His brain wanted to shut down again, but he pushed through it. “You get her? You get her?”

“We will. Are you up to telling me what happened?”

“Cloudy. How long?”

“This is day three, heading to four.”

“Shit. Shit. How bad?”

She shifted. They’d had pieces of this conversation before, but he seemed more lucid this time. Or maybe she just wanted him to be.

“Good news first. You’re not going to die.”

“Really good news.”

“You took two hits. The one in the shoulder tore some things up, but the docs say you’ll regain full mobility and range of motion with PT. You can’t screw around with the PT, no matter how much it hurts, or how boring. Got it?”

“Yeah, yeah.”

“The second, torso, right side, fractured a couple ribs, nicked your liver on the way down. You had internal injuries, and you lost a lot of blood, but they patched you up. You’re going to feel like shit for a while, but if you’re not an asshole about it, you’ll make a full recovery.”

“She didn’t hit the, you know, fun factory, did she? Because it doesn’t feel right down there.”

“That’s the catheter. It’ll come out when you can move around.”

“So I’ve been mostly dead for going on four days, but not dead yet.”

“Leave it to you to do a mash-up of two movie classics. How’d she get the drop on you?”

He shut his eyes, made himself bring it back. “Blond wig, blue contacts, an appliance—sexy little overbite. Said Renee had … Renee.” His eyes opened, and he saw it. He saw it before Essie told him.

“I’m sorry, Reed. We found her in her house. Two shots to the head. TOD’s estimated at roughly two hours before she shot you. From what we’ve pieced together, Hobart—as a redhead going by the name of Faith Appleby—connected with Renee a few months ago. She claimed she was house hunting, and it looks like she followed your footsteps on properties. She got friendly with Renee, so she must have known about the appointment, saw that as her opportunity to take you out.”

“She said Renee was delayed, and asked her to show me through the house. I didn’t make her straight off, but her voice … I watched some interviews, and I recognized her voice. Took too long to put it together.”

“Partner, if you hadn’t put it together, you’d be really most sincerely dead.”

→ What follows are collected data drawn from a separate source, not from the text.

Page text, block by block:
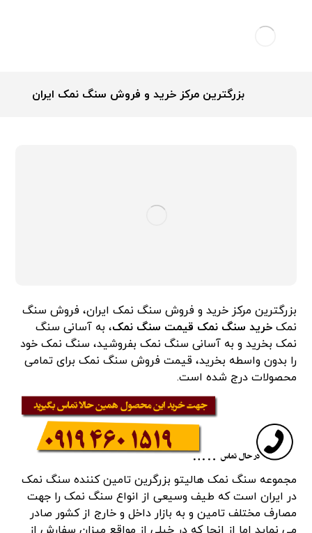
بزرگترین مرکز خرید و فروش سنگ نمک ایران
بزرگترین مرکز خرید و فروش سنگ نمک ایران، فروش سنگ
نمکخرید سنگ نمک قیمت سنگ نمک، به آسانی سنگ
نمک بخرید و به آسانی سنگ نمک بفروشید، سنگ نمک خود
را بدون واسطه بخرید، قیمت فروش سنگ نمک برای تمامی
محصولات درج شده است.
مجموعه سنگ نمک هالیتو بزرگرین تامین کننده سنگ نمک
در ایران است که طیف وسیعی از انواع سنگ نمک را جهت
مصارف مختلف تامین و به بازار داخل و خارج از کشور صادر
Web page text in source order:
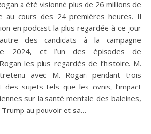
a été visionné plus de 26 millions de
au cours des 24 premières heures. Il
en podcast la plus regardée à ce jour
des candidats à la campagne
2024, et l’un des épisodes de
les plus regardés de l’histoire. M.
avec M. Rogan pendant trois
des sujets tels que les ovnis, l’impact
sur la santé mentale des baleines,
au pouvoir et sa…
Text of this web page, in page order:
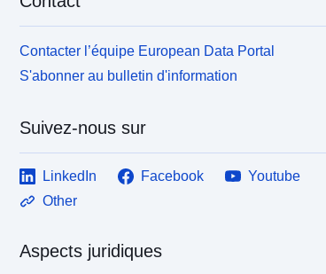
Contacter l’équipe European Data Portal
S'abonner au bulletin d'information
Suivez-nous sur
LinkedIn Facebook
Youtube
Other
Aspects juridiques
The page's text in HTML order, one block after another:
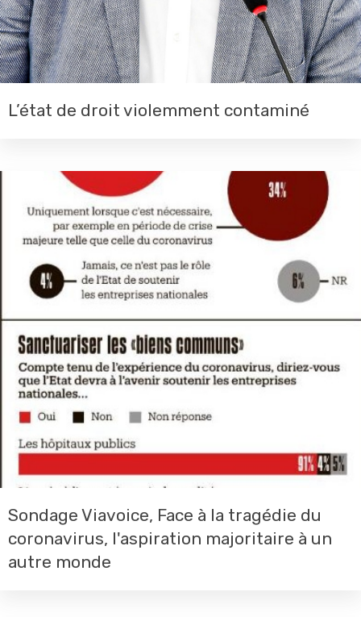
L’état de droit violemment contaminé
Sondage Viavoice, Face à la tragédie du
coronavirus, l'aspiration majoritaire à un
autre monde
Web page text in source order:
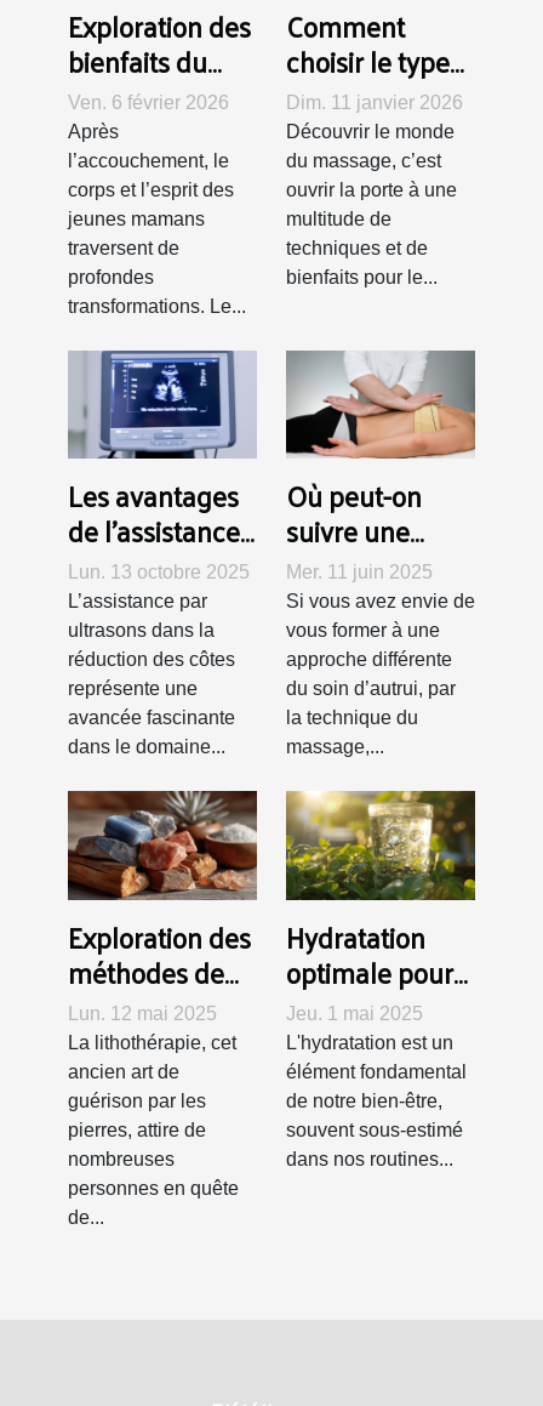
Exploration des
bienfaits du
rituel Rebozo
pour les jeunes
mamans
Ven. 6 février 2026
Après
l’accouchement, le
corps et l’esprit des
jeunes mamans
traversent de
profondes
transformations. Le...
Comment
choisir le type
de massage
adapté à vos
besoins ?
Dim. 11 janvier 2026
Découvrir le monde
du massage, c’est
ouvrir la porte à une
multitude de
techniques et de
bienfaits pour le...
Les avantages
de l'assistance
par ultrasons
dans la
réduction des
côtes
Lun. 13 octobre 2025
L’assistance par
ultrasons dans la
réduction des côtes
représente une
avancée fascinante
dans le domaine...
Où peut-on
suivre une
formation de
rebouteux à
Lausanne ?
Mer. 11 juin 2025
Si vous avez envie de
vous former à une
approche différente
du soin d’autrui, par
la technique du
massage,...
Exploration des
méthodes de
purification et
de recharge
des pierres en
lithothérapie
Lun. 12 mai 2025
La lithothérapie, cet
ancien art de
guérison par les
pierres, attire de
nombreuses
personnes en quête
de...
Hydratation
optimale pour
une santé de
fer Secrets et
bienfaits d'une
bonne
hydratation
quotidienne
Jeu. 1 mai 2025
L'hydratation est un
élément fondamental
de notre bien-être,
souvent sous-estimé
dans nos routines...
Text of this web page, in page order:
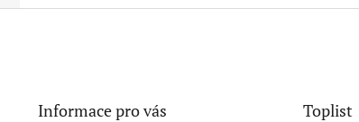
Informace pro vás Toplist
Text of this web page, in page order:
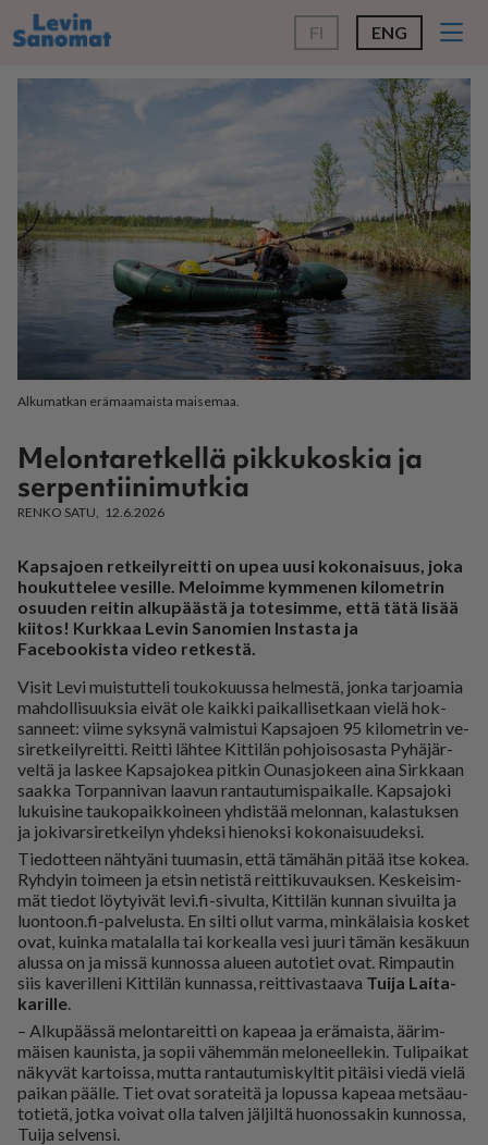
FI ENG
Alkumatkan erämaamaista maisemaa.
Melontaretkellä pikkukoskia ja
serpentiinimutkia
RENKO SATU 12.6.2026
Kapsajoen retkeilyreitti on upea uusi kokonaisuus, joka
houkuttelee vesille. Meloimme kymmenen kilometrin
osuuden reitin alkupäästä ja totesimme, että tätä lisää
kiitos! Kurkkaa Levin Sanomien Instasta ja
Facebookista video retkestä.
Vi­sit Levi muis­tut­te­li tou­ko­kuus­sa hel­mes­tä, jon­ka tar­jo­a­mia
mah­dol­li­suuk­sia ei­vät ole kaik­ki pai­kal­li­set­kaan vie­lä hok­
san­neet: vii­me syk­sy­nä val­mis­tui Kap­sa­jo­en 95 ki­lo­met­rin ve­
si­ret­kei­ly­reit­ti. Reit­ti läh­tee Kit­ti­län poh­joi­so­sas­ta Py­hä­jär­
vel­tä ja las­kee Kap­sa­jo­kea pit­kin Ou­nas­jo­keen ai­na Sirk­kaan
saak­ka Tor­pan­ni­van laa­vun ran­tau­tu­mis­pai­kal­le. Kap­sa­jo­ki
lu­kui­si­ne tau­ko­paik­koi­neen yh­dis­tää me­lon­nan, ka­las­tuk­sen
ja jo­ki­var­si­ret­kei­lyn yh­dek­si hie­nok­si ko­ko­nai­suu­dek­si.
Tie­dot­teen näh­ty­ä­ni tuu­ma­sin, et­tä tä­mä­hän pi­tää it­se ko­kea.
Ryh­dyin toi­meen ja et­sin ne­tis­tä reit­ti­ku­vauk­sen. Kes­kei­sim­
mät tie­dot löy­tyi­vät levi.fi-si­vul­ta, Kit­ti­län kun­nan si­vuil­ta ja
luon­toon.fi-pal­ve­lus­ta. En sil­ti ol­lut var­ma, min­kä­lai­sia kos­ket
ovat, kuin­ka ma­ta­lal­la tai kor­ke­al­la vesi juu­ri tä­män ke­sä­kuun
alus­sa on ja mis­sä kun­nos­sa alu­een au­to­tiet ovat. Rim­pau­tin
siis ka­ve­ril­le­ni Kit­ti­län kun­nas­sa, reit­ti­vas­taa­va Tui­ja Lai­ta­
ka­ril­le.
– Al­ku­pääs­sä me­lon­ta­reit­ti on ka­pe­aa ja erä­mais­ta, ää­rim­
mäi­sen kau­nis­ta, ja so­pii vä­hem­män me­lo­neel­le­kin. Tu­li­pai­kat
nä­ky­vät kar­tois­sa, mut­ta ran­tau­tu­mis­kyl­tit pi­täi­si vie­dä vie­lä
pai­kan pääl­le. Tiet ovat so­ra­tei­tä ja lo­pus­sa ka­pe­aa met­sä­au­
to­tie­tä, jot­ka voi­vat ol­la tal­ven jäl­jil­tä huo­nos­sa­kin kun­nos­sa,
Tui­ja sel­ven­si.
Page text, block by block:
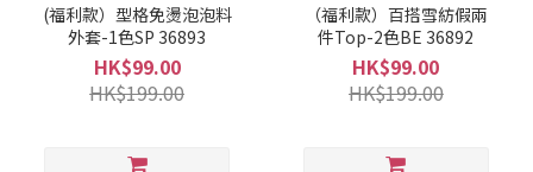
(福利款）型格免燙泡泡料
外套-1色SP 36893
HK$99.00
HK$199.00
（福利款）百搭雪紡假兩
件Top-2色BE 36892
HK$99.00
HK$199.00
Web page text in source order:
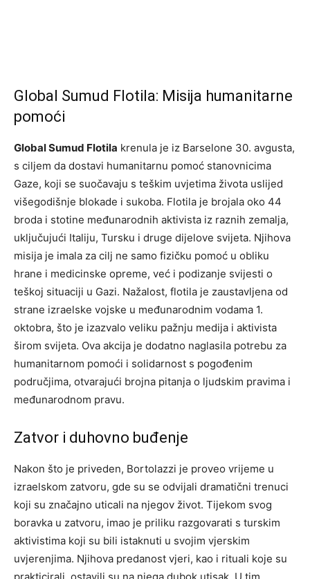
Global Sumud Flotila: Misija humanitarne
pomoći
Global Sumud Flotila krenula je iz Barselone 30. avgusta,
s ciljem da dostavi humanitarnu pomoć stanovnicima
Gaze, koji se suočavaju s teškim uvjetima života uslijed
višegodišnje blokade i sukoba. Flotila je brojala oko 44
broda i stotine međunarodnih aktivista iz raznih zemalja,
uključujući Italiju, Tursku i druge dijelove svijeta. Njihova
misija je imala za cilj ne samo fizičku pomoć u obliku
hrane i medicinske opreme, već i podizanje svijesti o
teškoj situaciji u Gazi. Nažalost, flotila je zaustavljena od
strane izraelske vojske u međunarodnim vodama 1.
oktobra, što je izazvalo veliku pažnju medija i aktivista
širom svijeta. Ova akcija je dodatno naglasila potrebu za
humanitarnom pomoći i solidarnost s pogođenim
područjima, otvarajući brojna pitanja o ljudskim pravima i
međunarodnom pravu.
Zatvor i duhovno buđenje
Nakon što je priveden, Bortolazzi je proveo vrijeme u
izraelskom zatvoru, gde su se odvijali dramatični trenuci
koji su značajno uticali na njegov život. Tijekom svog
boravka u zatvoru, imao je priliku razgovarati s turskim
aktivistima koji su bili istaknuti u svojim vjerskim
uvjerenjima. Njihova predanost vjeri, kao i rituali koje su
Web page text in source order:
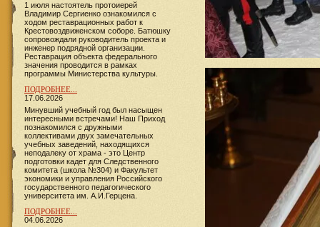
1 июля настоятель протоиерей
Владимир Сергиенко ознакомился с
ходом реставрационных работ к
Крестовоздвиженском соборе. Батюшку
сопровождали руководитель проекта и
инженер подрядной организации.
Реставрация объекта федерального
значения проводится в рамках
программы Министерства культуры.
ПОДРОБНЕЕ...
17.06.2026
​​​​​​Минувший учебный год был насыщен
интересными встречами! Наш Приход
познакомился с дружными
коллективами двух замечательных
учебных заведений, находящихся
неподалеку от храма - это Центр
подготовки кадет для Следственного
комитета (школа №304) и Факультет
экономики и управления Российского
государственного педагогического
университета им. А.И.Герцена.
ПОДРОБНЕЕ...
04.06.2026
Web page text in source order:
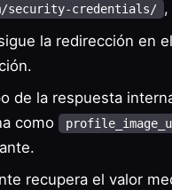
security-credentials/ ,
la redirección en
de la respuesta
como
recupera el valor
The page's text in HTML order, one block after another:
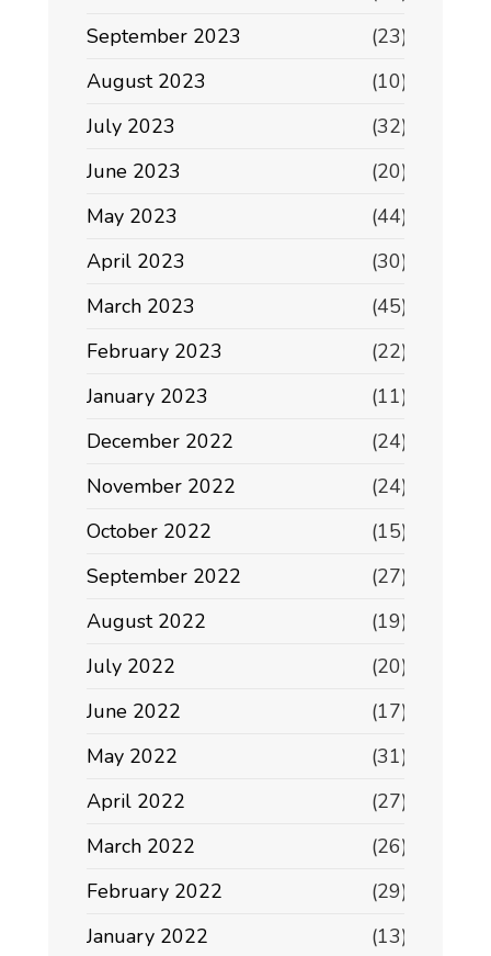
September 2023
(23)
August 2023
(10)
July 2023
(32)
June 2023
(20)
May 2023
(44)
April 2023
(30)
March 2023
(45)
February 2023
(22)
January 2023
(11)
December 2022
(24)
November 2022
(24)
October 2022
(15)
September 2022
(27)
August 2022
(19)
July 2022
(20)
June 2022
(17)
May 2022
(31)
April 2022
(27)
March 2022
(26)
February 2022
(29)
January 2022
(13)
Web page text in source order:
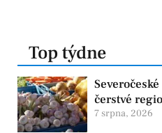
Top týdne
čerstvé
Chomutově
7 srpna, 2026
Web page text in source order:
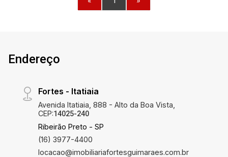
Endereço
Fortes - Itatiaia
Avenida Itatiaia, 888 - Alto da Boa Vista,
CEP:14025-240
Ribeirão Preto - SP
(16) 3977-4400
locacao@imobiliariafortesguimaraes.com.br
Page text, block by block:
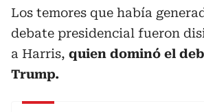
Los temores que había
debate presidencial fueron
a Harris, quien dominó el
Trump.
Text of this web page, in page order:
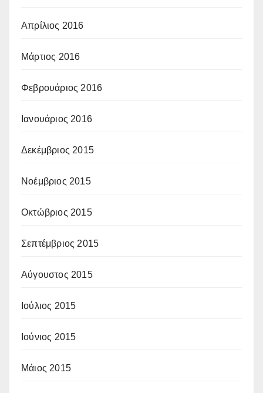
Απρίλιος 2016
Μάρτιος 2016
Φεβρουάριος 2016
Ιανουάριος 2016
Δεκέμβριος 2015
Νοέμβριος 2015
Οκτώβριος 2015
Σεπτέμβριος 2015
Αύγουστος 2015
Ιούλιος 2015
Ιούνιος 2015
Μάιος 2015
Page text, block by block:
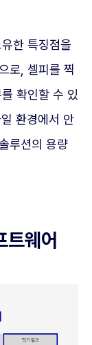
한 특징점을
로, 셀피를 찍
확인할 수 있
환경에서 안
루션의 용량
트웨어
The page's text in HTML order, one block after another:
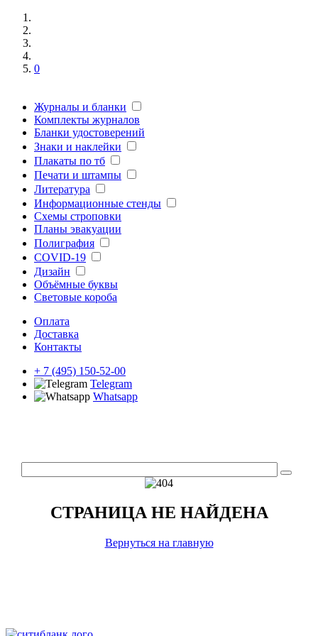
0
Журналы и бланки
Комплекты журналов
Бланки удостоверений
Знаки и наклейки
Плакаты по тб
Печати и штампы
Литература
Информационные стенды
Схемы строповки
Планы эвакуации
Полиграфия
COVID-19
Дизайн
Объёмные буквы
Световые короба
Оплата
Доставка
Контакты
+ 7 (495) 150-52-00
Telegram
Whatsapp
СТРАНИЦА НЕ НАЙДЕНА
Вернуться на главную
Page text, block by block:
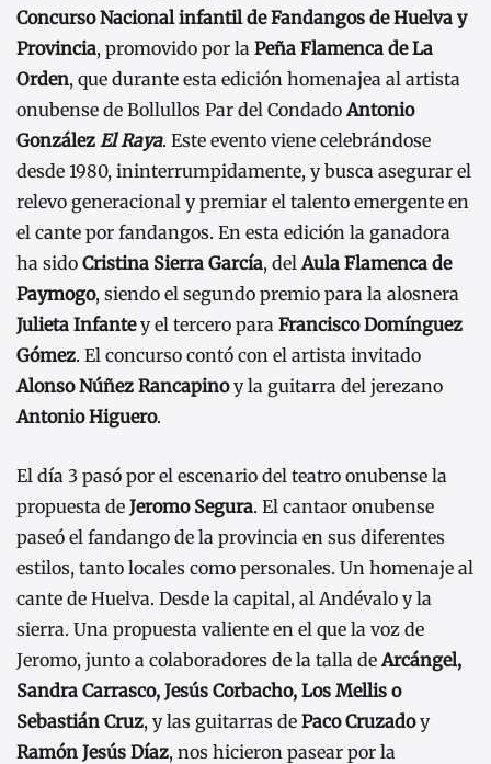
Concurso Nacional infantil de Fandangos de Huelva y
Provincia, promovido por la Peña Flamenca de La
Orden, que durante esta edición homenajea al artista
onubense de Bollullos Par del CondadoAntonio
González El Raya. Este evento viene celebrándose
desde 1980, ininterrumpidamente, y busca asegurar el
relevo generacional y premiar el talento emergente en
el cante por fandangos. En esta edición la ganadora
ha sido Cristina Sierra García, delAula Flamenca de
Paymogo, siendo el segundo premio para la alosnera
Julieta Infantey el tercero para Francisco Domínguez
Gómez. El concurso contó con el artista invitado
Alonso Núñez Rancapinoy la guitarra del jerezano
Antonio Higuero.
El día 3 pasó por el escenario del teatro onubense la
propuesta de Jeromo Segura. El cantaor onubense
paseó el fandango de la provincia en sus diferentes
estilos, tanto locales como personales. Un homenaje al
cante de Huelva. Desde la capital, al Andévalo y la
sierra. Una propuesta valiente en el que la voz de
Jeromo, junto a colaboradores de la talla de Arcángel,
Sandra Carrasco, Jesús Corbacho, Los Mellis o
Sebastián Cruz, y las guitarras de Paco Cruzadoy
Ramón Jesús Díaz, nos hicieron pasear por la

“And yet another movie classic. She got the drop on me, Essie, and let me just add: Getting shot hurts like a motherfucker. She came around the bar, the kitchen island deal, to finish me off. I couldn’t use my right arm, but I got my weapon out with the left. I think I got three rounds off. I know I hit her. I fucking know I hit her.”

“You did. Blood trail led out the front door.”

“Good.”

“We just missed her, Reed. She had to have an escape plan worked out. She killed her grandparents before she walked out the door.”

“Come on.”

“The bitch dropped her grandmother off her walker, took her grandfather out in his goddamn Barcalounger. We froze their accounts—they all had her name on them—but she’d been systematically clearing them out for what looks like years, and must have millions.”

She rubbed his hand between hers. “I owe you a big, giant apology.”

“She’s the one. She’s been killing people her brother and his buddies missed.”

“We found her war room, her kill lists, photos, data she’s accumulated. Weapons she left behind, more wigs and disguises, maps. No computer. We have to figure she worked on a laptop and took it with her. The car she drove to the house was stolen that morning, and she left it at her grandparents’. We’ve got an APB out on the car registered to her, and since she’s now the prime suspect on unsolved cases across state lines, that’s national.”